Il tema della separazione delle carriere tra giudici e pubblici ministeri torna ciclicamente, come un pendolo che oscilla tra riforma e conservazione. Ma è davvero una battaglia “di destra”? Nel 2019, in occasione delle primarie del Partito Democratico, l’attuale responsabile giustizia Debora Serracchiani – insieme a figure di peso come Graziano Delrio, Matteo Orfini, Vincenzo De Luca e Lorenzo Guerini – sottoscriveva la mozione a sostegno di Maurizio Martina.
In quel documento si affermava chiaramente: “Il tema della separazione delle carriere appare ineludibile per garantire un giudice terzo e imparziale”. Una posizione netta, senza giri di parole – Oggi, a distanza di appena sei anni, la linea sembra mutata. Che cosa è successo nel frattempo? L’interrogativo non è banale, perché la separazione delle carriere non è una suggestione di scuola leghista o berlusconiana. Anzi, ha radici ben piantate nel pensiero di personalità insospettabili. Giovanni Falcone, nel 1989, scriveva: “Comincia a farsi strada faticosamente la consapevolezza che la regolamentazione delle funzioni e della stessa carriera dei magistrati del pubblico ministero non può più essere identica a quella dei magistrati giudicanti”. Per il magistrato simbolo della lotta alla mafia non si trattava di smantellare l’indipendenza della magistratura, bensì di rafforzarla.
Nel 2004, Giuliano Pisapia – allora deputato di Rifondazione comunista, avvocato e giurista – presentava una proposta di legge che affrontava lo stesso tema con parole inequivocabili: “Riconoscere la sostanziale differenza tra la funzione requirente e quella giudicante equivale – diversamente da quanto alcuni temono – a garantire meglio la magistratura, la sua indipendenza e a prevenire il pericolo che ne sia inficiata la credibilità”. Allora perché ogni volta che si pronuncia questa espressione scatta l’accusa di “attacco alla magistratura” o di “deriva autoritaria”? Forse perché la storia politica recente ha legato la battaglia soprattutto al centrodestra, in particolare ai governi guidati da Silvio Berlusconi, che aveva più di un conto aperto con le aule di giustizia. Da lì la semplificazione: se ne parla a destra, allora deve essere un progetto di destra. Ma la realtà è diversa. La riflessione sulla terzietà del giudice, sul ruolo del pubblico ministero e sull’equilibrio dei poteri attraversa tutto l’arco politico, almeno quello che non teme di sporcarsi le mani con riforme di sistema.
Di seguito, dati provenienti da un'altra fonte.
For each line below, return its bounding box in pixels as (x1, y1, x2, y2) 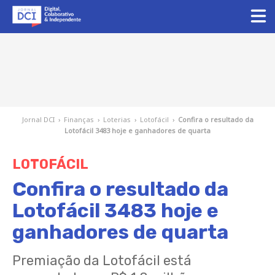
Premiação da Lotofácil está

Chi difende lo status quo sostiene che la separazione indebolirebbe l’azione penale e aprirebbe la strada a un controllo politico dei pubblici ministeri. Ma il vero rischio per la credibilità della giustizia e’ proprio nella commistione attuale, dove giudici e pm appartengono allo stesso corpo e possono passare da una funzione all’altra nel corso della carriera.
È difficile spiegare ai cittadini – osservano i fautori della riforma – che chi oggi accusa domani può giudicare, e viceversa. Certo, la destra l’ha spesso cavalcata, ma lo hanno fatto anche pezzi importanti della sinistra riformista, convinti che si tratti di un passaggio necessario per rafforzare le garanzie. Serracchiani e compagni lo scrivevano nel 2019; Falcone lo diceva trent’anni fa; Pisapia lo ha tradotto in un atto parlamentare vent’anni or sono. La domanda da porsi, semmai, è un’altra: perché il centrosinistra ha cambiato passo? Forse per il timore di consegnare una vittoria simbolica alla destra, o perché il dialogo con l’Associazione nazionale magistrati è sempre stato complicato. Oppure perché, in un clima politico avvelenato, ogni riforma della giustizia rischia di essere letta come una manovra contro qualcuno. La separazione delle carriere appartiene a chiunque ritenga che la giustizia debba essere percepita come terza e imparziale: una chiara e semplice battaglia riformista.